Any thoughts you might have would be much appreciated. I'm hesitant
to break the normalization rule, as in the past this has always come
back to haunt me. . . .

Thanks,
Paul

Paul,

Sounds like a good time to denormalize. In my eyes, these are separate
data points that are part of the same real-world object.

Normalization is really important, and it's good that your tendency is
to normalize, but there are many cases where strict normalization
would lead to a poor representation of what's in the real world, and
your job is to make your database reflect the real world, not to make
your database match up to a set of rules. The rules only exist because
they are usually helpful in doing that modeling. In cases such as this
it's good to question normalization.

JeremyNYC

Thanks Jeremy. I'm definitely leaning towards de-normalization in this
case.

May 29 '07 #3

Tony Toews [MVP]

"hi********@googlemail.com" <hi********@googlemail.comwrote:

On the other hand, it seems that it might be easier to "de-Normalize"
the table slightly to have a [DtaRspn1] and a [DtaRspn2] field.

This is not denormalizing.

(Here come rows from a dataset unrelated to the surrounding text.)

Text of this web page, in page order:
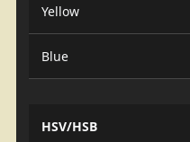
Yellow
Blue
HSV/HSB
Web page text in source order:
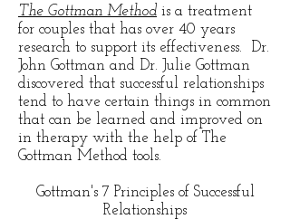
The Gottman Method is a treatment
for couples that has over 40 years
research to support its effectiveness. Dr.
John Gottman and Dr. Julie Gottman
discovered that successful relationships
tend to have certain things in common
that can be learned and improved on
in therapy with the help of The
Gottman Method tools.
Gottman's 7 Principles of Successful
Relationships
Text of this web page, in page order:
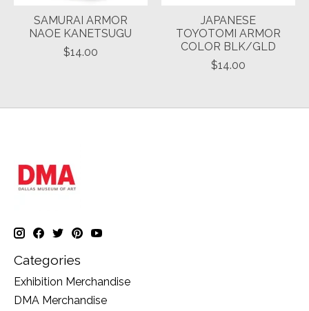
SAMURAI ARMOR
NAOE KANETSUGU
$14.00
JAPANESE
TOYOTOMI ARMOR
COLOR BLK/GLD
$14.00
Categories
Exhibition Merchandise
DMA Merchandise
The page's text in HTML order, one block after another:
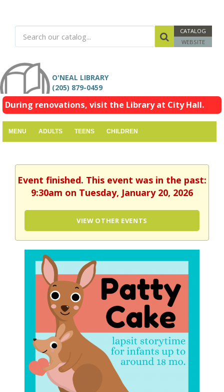
CATALOG
WEBSITE
O'NEAL LIBRARY
(205) 879-0459
During renovations, visit the Library at City Hall.
MENU ADULTS TEENS CHILDREN
Event finished. This event was in the past:
9:30am on Tuesday, January 20, 2026
VIEW OTHER EVENTS
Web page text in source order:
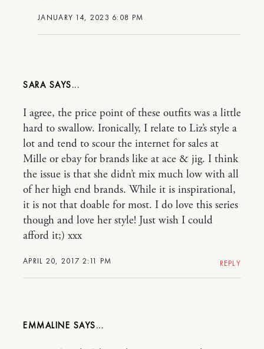
JANUARY 14, 2023 6:08 PM
SARA
APRIL 20, 2017 2:11 PM
I agree, the price point of these outfits was a little
hard to swallow. Ironically, I relate to Liz’s style a
lot and tend to scour the internet for sales at
Mille or ebay for brands like at ace & jig. I think
the issue is that she didn’t mix much low with all
of her high end brands. While it is inspirational,
it is not that doable for most. I do love this series
though and love her style! Just wish I could
afford it;) xxx
REPLY
EMMALINE
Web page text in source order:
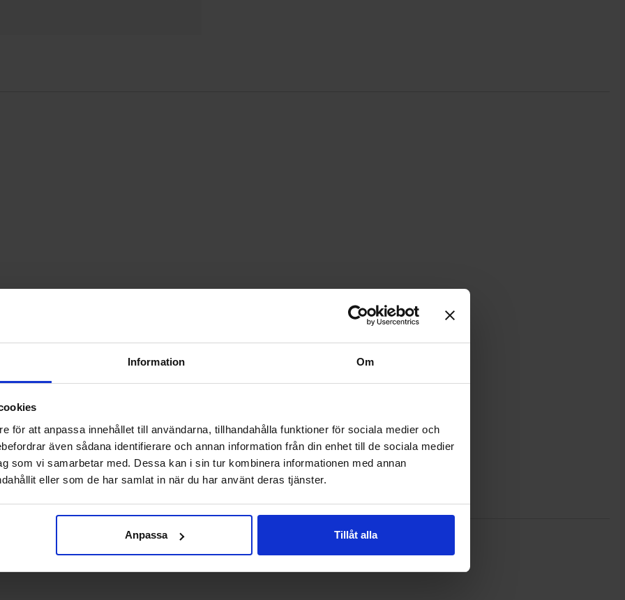
Information Om
för att anpassa innehållet till användarna, tillhandahålla funktioner för sociala medier och
även sådana identifierare och annan information från din enhet till de sociala medier
som vi samarbetar med. Dessa kan i sin tur kombinera informationen med annan
eller som de har samlat in när du har använt deras tjänster.
Anpassa Tillåt alla
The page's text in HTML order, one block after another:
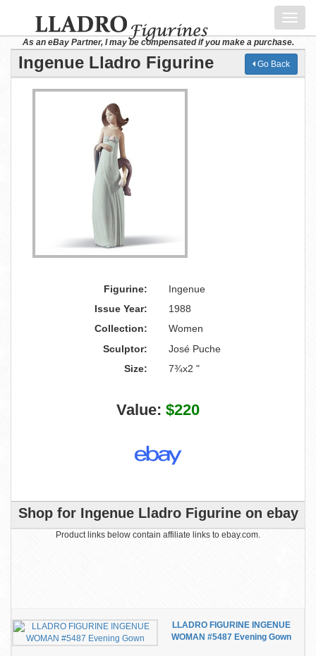
As an eBay Partner, I may be compensated if you make a purchase.
Ingenue Lladro Figurine Go Back
Figurine:
Ingenue
Issue Year:
1988
Collection:
Women
Sculptor:
José Puche
Size:
7¾x2 "
Value: $220
Shop for Ingenue Lladro Figurine on ebay
Product links below contain affiliate links to ebay.com.
LLADRO FIGURINE INGENUE
WOMAN #5487 Evening Gown
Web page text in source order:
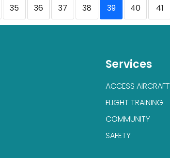
35 36 37 38 39 40 41
Services
ACCESS AIRCRAFT
FLIGHT TRAINING
COMMUNITY
SAFETY
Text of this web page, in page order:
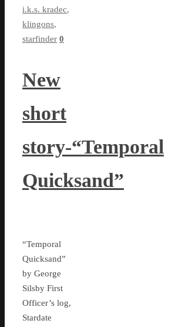
i.k.s. kradec,
klingons,
starfinder 0
New
short
story-“Temporal
Quicksand”
“Temporal
Quicksand”
by George
Silsby First
Officer’s log,
Stardate
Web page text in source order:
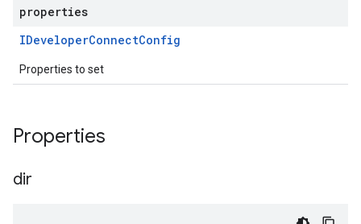
properties
IDeveloperConnectConfig
Properties to set
Properties
dir
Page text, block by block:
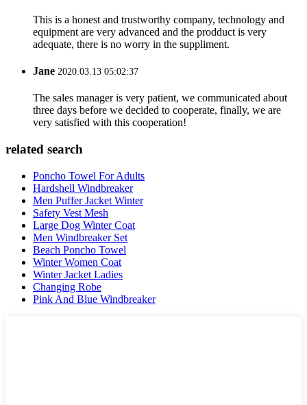
This is a honest and trustworthy company, technology and
equipment are very advanced and the prodduct is very
adequate, there is no worry in the suppliment.
Jane 2020.03.13 05:02:37
The sales manager is very patient, we communicated about
three days before we decided to cooperate, finally, we are
very satisfied with this cooperation!
related search
Poncho Towel For Adults
Hardshell Windbreaker
Men Puffer Jacket Winter
Safety Vest Mesh
Large Dog Winter Coat
Men Windbreaker Set
Beach Poncho Towel
Winter Women Coat
Winter Jacket Ladies
Changing Robe
Pink And Blue Windbreaker
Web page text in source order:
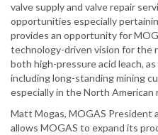
valve supply and valve repair
opportunities especially
provides an opportunity for
technology-driven vision for the
both high-pressure acid leach,
including long-standing mining
especially in the North American
Matt Mogas, MOGAS President
allows MOGAS to expand its
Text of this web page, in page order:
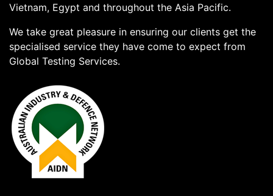
Vietnam, Egypt and throughout the Asia Pacific.
We take great pleasure in ensuring our clients get the
specialised service they have come to expect from
Global Testing Services.
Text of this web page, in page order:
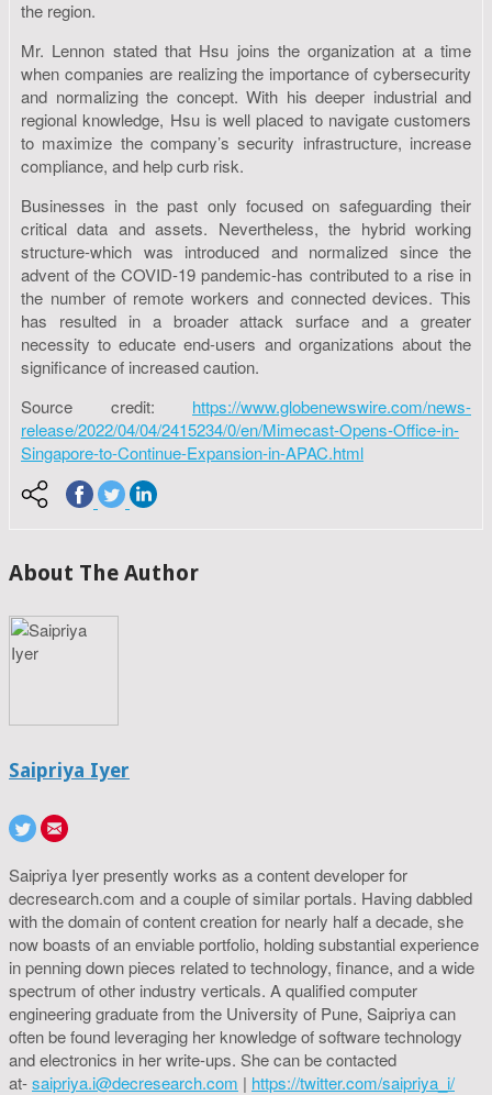
the region.
Mr. Lennon stated that Hsu joins the organization at a time
when companies are realizing the importance of cybersecurity
and normalizing the concept. With his deeper industrial and
regional knowledge, Hsu is well placed to navigate customers
to maximize the company’s security infrastructure, increase
compliance, and help curb risk.
Businesses in the past only focused on safeguarding their
critical data and assets. Nevertheless, the hybrid working
structure-which was introduced and normalized since the
advent of the COVID-19 pandemic-has contributed to a rise in
the number of remote workers and connected devices. This
has resulted in a broader attack surface and a greater
necessity to educate end-users and organizations about the
significance of increased caution.
Source credit: https://www.globenewswire.com/news-
release/2022/04/04/2415234/0/en/Mimecast-Opens-Office-in-
Singapore-to-Continue-Expansion-in-APAC.html
About The Author
Saipriya Iyer
Saipriya Iyer presently works as a content developer for
decresearch.com and a couple of similar portals. Having dabbled
with the domain of content creation for nearly half a decade, she
now boasts of an enviable portfolio, holding substantial experience
in penning down pieces related to technology, finance, and a wide
spectrum of other industry verticals. A qualified computer
engineering graduate from the University of Pune, Saipriya can
often be found leveraging her knowledge of software technology
and electronics in her write-ups. She can be contacted
at-saipriya.i@decresearch.com | https://twitter.com/saipriya_i/
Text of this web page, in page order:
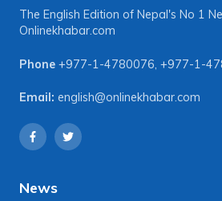
The English Edition of Nepal's No 1
Onlinekhabar.com
Phone +977-1-4780076, +977-1-
Email: english@onlinekhabar.com
News
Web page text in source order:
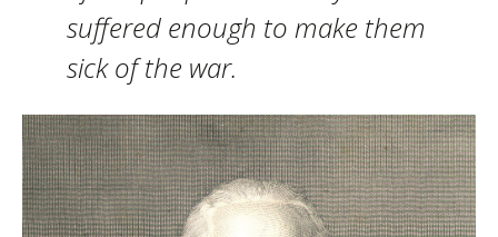
suffered enough to make them
sick of the war.
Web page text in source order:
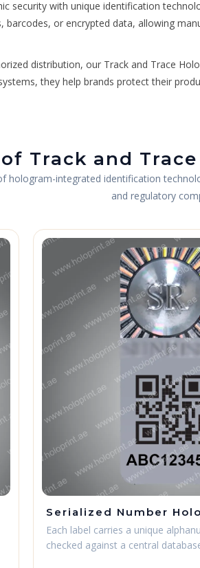
security with unique identification
barcodes, or encrypted data, allowing
distribution, our Track and Trace
they help brands protect their
Track and
hologram-integrated identification
and regulatory
Serialized Number
Each label carries a unique
checked against a central
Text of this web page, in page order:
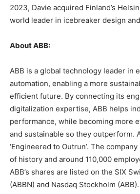
2023, Davie acquired Finland’s
world leader in icebreaker design
About ABB:
ABB is a global technology leader in
automation, enabling a more
efficient future. By connecting its
digitalization expertise, ABB helps
performance, while becoming more
and sustainable so they outperform.
‘Engineered to Outrun’. The
of history and around 110,000
ABB’s shares are listed on the SIX
(ABBN) and Nasdaq Stockholm
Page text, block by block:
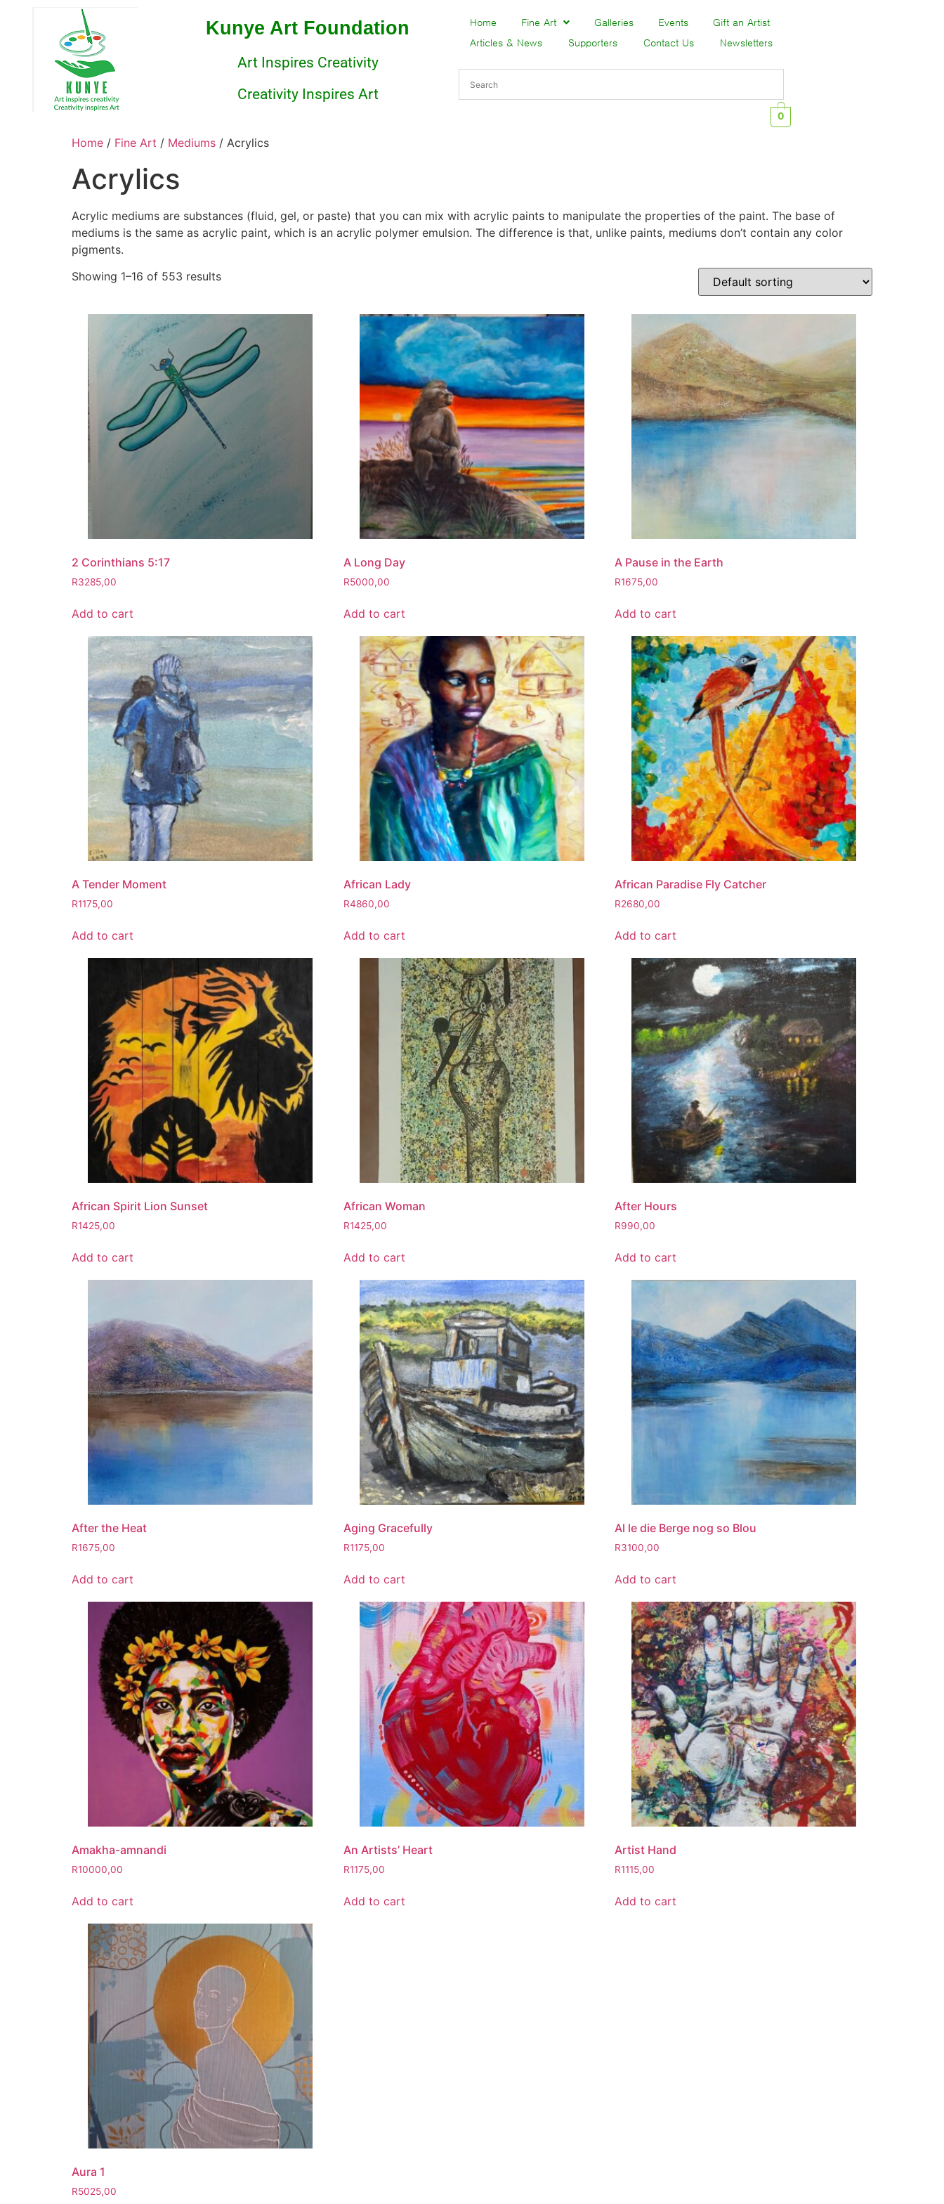
Kunye Art Foundation
Art Inspires Creativity
Creativity Inspires Art
Home Fine Art Galleries Events Gift an Artist
Articles & News Supporters Contact Us Newsletters
0
Home / Fine Art / Mediums / Acrylics
Acrylics
Acrylic mediums are substances (fluid, gel, or paste) that you can mix with acrylic paints to manipulate the properties of the paint. The base of
mediums is the same as acrylic paint, which is an acrylic polymer emulsion. The difference is that, unlike paints, mediums don’t contain any color
pigments.
Showing 1–16 of 553 results
2 Corinthians 5:17
R3285,00
Add to cart
A Long Day
R5000,00
Add to cart
A Pause in the Earth
R1675,00
Add to cart
A Tender Moment
R1175,00
Add to cart
African Lady
R4860,00
Add to cart
African Paradise Fly Catcher
R2680,00
Add to cart
African Spirit Lion Sunset
R1425,00
Add to cart
African Woman
R1425,00
Add to cart
After Hours
R990,00
Add to cart
After the Heat
R1675,00
Add to cart
Aging Gracefully
R1175,00
Add to cart
Al le die Berge nog so Blou
R3100,00
Add to cart
Amakha-amnandi
R10000,00
Add to cart
An Artists’ Heart
R1175,00
Add to cart
Artist Hand
R1115,00
Add to cart
Aura 1
R5025,00
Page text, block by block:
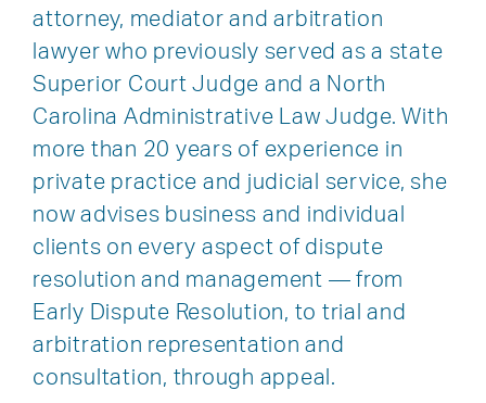
attorney, mediator and arbitration
lawyer who previously served as a state
Superior Court Judge and a North
Carolina Administrative Law Judge. With
more than 20 years of experience in
private practice and judicial service, she
now advises business and individual
clients on every aspect of dispute
resolution and management — from
Early Dispute Resolution, to trial and
arbitration representation and
consultation, through appeal.
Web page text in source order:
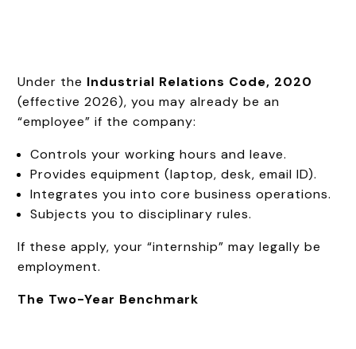
Under the Industrial Relations Code, 2020
(effective 2026), you may already be an
“employee” if the company:
Controls your working hours and leave.
Provides equipment (laptop, desk, email ID).
Integrates you into core business operations.
Subjects you to disciplinary rules.
If these apply, your “internship” may legally be
employment.
The Two-Year Benchmark
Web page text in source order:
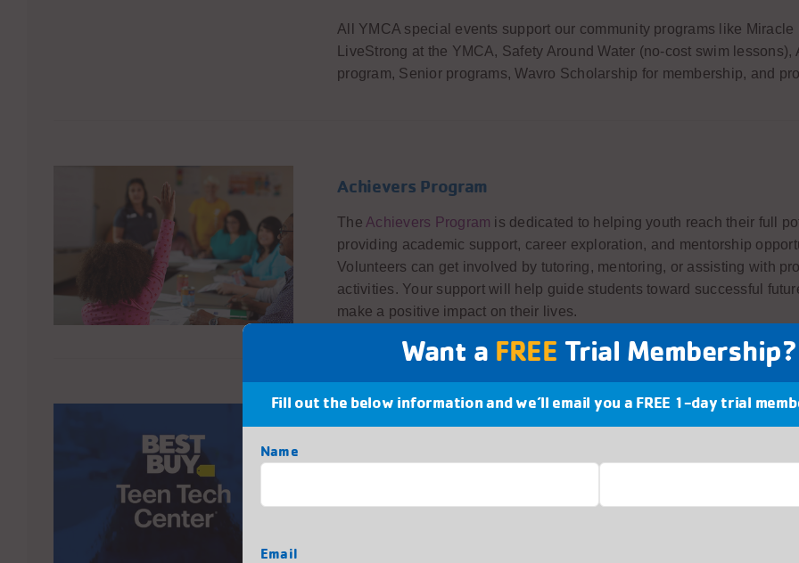
All YMCA special events support our community programs like Miracle
LiveStrong at the YMCA, Safety Around Water (no-cost swim lessons),
program, Senior programs, Wavro Scholarship for membership, and
Achievers Program
The Achievers Program is dedicated to helping youth reach their full
providing academic support, career exploration, and mentorship
Volunteers can get involved by tutoring, mentoring, or assisting with
activities. Your support will help guide students toward successful
make a positive impact on their lives.
Mentorship Opportunities at the Best Buy Teen Tech
The Best Buy Teen Tech Center™ provides a fun, interactive learning
their interests in programming, film-making, music production and
Want a FREE Trial Membership?
Fill out the below information and we’ll email you a FREE 1-day trial
Name
Email
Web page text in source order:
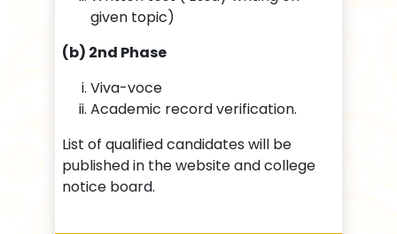
given topic)
(b) 2nd Phase
Viva-voce
Academic record verification.
List of qualified candidates will be
published in the website and college
notice board.
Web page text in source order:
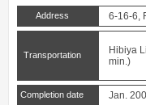
Address 6-16-6,
Transportation
Hibiya
min.)
Completion date Jan.
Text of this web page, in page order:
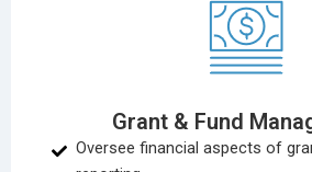
Grant & Fund
Oversee financial aspects of
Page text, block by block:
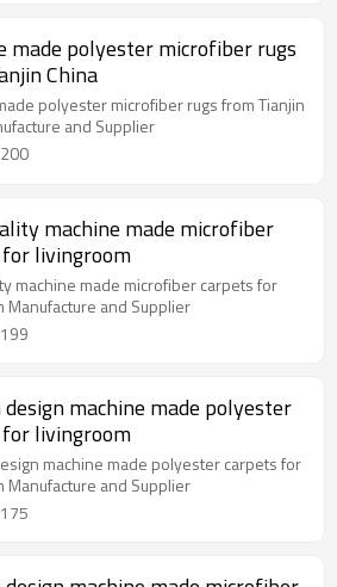
made polyester microfiber rugs
China
polyester microfiber rugs from Tianjin
and Supplier
machine made microfiber
livingroom
machine made microfiber carpets for
Manufacture and Supplier
machine made polyester
livingroom
machine made polyester carpets for
Manufacture and Supplier

You have the same data but entered twice. It's
perfectly legitimate to do this.

At the concept or overview lefel this is similar to storing the cost and price of an
item when you sell the item. After all the cost and price could change moments
after the transaction is entered.

Tony
--
Tony Toews, Microsoft Access MVP
Please respond only in the newsgroups so that others can
read the entire thread of messages.
Microsoft Access Links, Hints, Tips & Accounting Systems at
http://www.granite.ab.ca/accsmstr.htm
Tony's Microsoft Access Blog - http://msmvps.com/blogs/access/

May 29 '07 #4

hippomedon

On May 29, 4:23 pm, "Tony Toews [MVP]" <tto...@telusplanet.netwrote:

"hippome...@googlemail.com" <hippome...@googlemail.comwrote:
On the other hand, it seems that it might be easier to "de-Normalize"
the table slightly to have a [DtaRspn1] and a [DtaRspn2] field.

This is not denormalizing. You have the same data but entered twice. It's
perfectly legitimate to do this.

At the concept or overview lefel this is similar to storing the cost and price of an
item when you sell the item. After all the cost and price could change moments
after the transaction is entered.

Tony
--
Tony Toews, Microsoft Access MVP
Please respond only in the newsgroups so that others can
read the entire thread of messages.
Microsoft Access Links, Hints, Tips & Accounting Systems athttp://www.granite.ab.ca/accsmstr.htm
Tony's Microsoft Access Blog -http://msmvps.com/blogs/access/

Thanks for the clarification Tony. I'm going ahead with it. So far
it's working great!

May 29 '07 #5

David W. Fenton

"hi********@googlemail.com" <hi********@googlemail.comwrote in
news:11**********************@q69g2000hsb.googlegr oups.com:

I have created an "Outcomes Database" used to store response data
from measures/ questionnaires for a longitudinal health study. It
is essentially derived from Duane Hookom's Survey Database (thanks
Duane!!!), with many modifications added to fit the needs of my
lab. One of the additions, is the ability to do "Double Data
Entry" in order to verify the data (as required by the grant).

Do you have to store the results of the double entry? If not, then
just load the existing record as a recordset and use an unbound form
to check the 2nd entry in the unbound form against the stored entry.
You could even use a form bound to a single record and just not bind
the controls.

Obviously, if you have to *store* the 2nd entry, not applicable,
though if you want to check at data entry time, this would work even
with a bound form for the new data (using an in-memory recordset
with the first version of the data).

If you want to check for discrepancies in a batch, I recommend doing
it by generating a series of SQL statements, one field for each,
that checks the values in the two tables against each other, and if
something is found, writes to a table what the discrepancy is.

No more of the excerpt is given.